Work request: Starting at the line that contains "Hilfe zu MediaWiki", return every line down to the end of the records below, exactly as written.

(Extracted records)
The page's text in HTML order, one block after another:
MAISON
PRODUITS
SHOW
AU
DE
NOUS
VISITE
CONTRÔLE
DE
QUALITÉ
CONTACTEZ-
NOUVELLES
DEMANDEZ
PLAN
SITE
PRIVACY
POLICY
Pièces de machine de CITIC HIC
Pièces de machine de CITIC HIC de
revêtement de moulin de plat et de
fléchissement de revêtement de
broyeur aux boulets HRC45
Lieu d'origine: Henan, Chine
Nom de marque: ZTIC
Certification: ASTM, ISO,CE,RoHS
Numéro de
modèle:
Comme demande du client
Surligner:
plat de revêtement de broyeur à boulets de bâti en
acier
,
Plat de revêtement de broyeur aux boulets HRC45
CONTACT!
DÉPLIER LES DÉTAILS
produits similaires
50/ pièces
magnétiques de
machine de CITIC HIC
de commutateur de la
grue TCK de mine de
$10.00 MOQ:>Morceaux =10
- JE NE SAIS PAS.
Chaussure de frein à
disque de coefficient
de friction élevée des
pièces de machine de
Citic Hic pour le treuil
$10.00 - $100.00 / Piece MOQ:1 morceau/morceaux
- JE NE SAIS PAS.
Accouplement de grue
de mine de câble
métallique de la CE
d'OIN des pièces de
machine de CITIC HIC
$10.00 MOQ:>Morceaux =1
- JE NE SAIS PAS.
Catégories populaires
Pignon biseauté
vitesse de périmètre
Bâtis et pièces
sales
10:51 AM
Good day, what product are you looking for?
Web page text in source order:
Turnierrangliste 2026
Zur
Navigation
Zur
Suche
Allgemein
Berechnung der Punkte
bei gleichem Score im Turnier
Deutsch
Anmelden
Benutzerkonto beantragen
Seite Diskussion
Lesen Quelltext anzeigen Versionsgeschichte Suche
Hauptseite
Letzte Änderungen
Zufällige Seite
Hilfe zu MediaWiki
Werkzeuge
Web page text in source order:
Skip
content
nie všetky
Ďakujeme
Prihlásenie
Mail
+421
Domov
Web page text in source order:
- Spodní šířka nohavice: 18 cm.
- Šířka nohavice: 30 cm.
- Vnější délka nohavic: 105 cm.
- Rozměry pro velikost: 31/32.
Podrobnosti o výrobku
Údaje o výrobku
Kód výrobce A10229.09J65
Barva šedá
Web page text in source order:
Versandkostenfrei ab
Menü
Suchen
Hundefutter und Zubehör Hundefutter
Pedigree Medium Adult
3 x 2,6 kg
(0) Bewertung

Reply to the task:
Hilfe zu MediaWiki
Werkzeuge
Web page text in source order:
Skip
content
nie všetky
Ďakujeme
Prihlásenie
Mail
+421
Domov
Web page text in source order:
- Spodní šířka nohavice: 18 cm.
- Šířka nohavice: 30 cm.
- Vnější délka nohavic: 105 cm.
- Rozměry pro velikost: 31/32.
Podrobnosti o výrobku
Údaje o výrobku
Kód výrobce A10229.09J65
Barva šedá
Web page text in source order:
Versandkostenfrei ab
Menü
Suchen
Hundefutter und Zubehör Hundefutter
Pedigree Medium Adult
3 x 2,6 kg
(0) Bewertung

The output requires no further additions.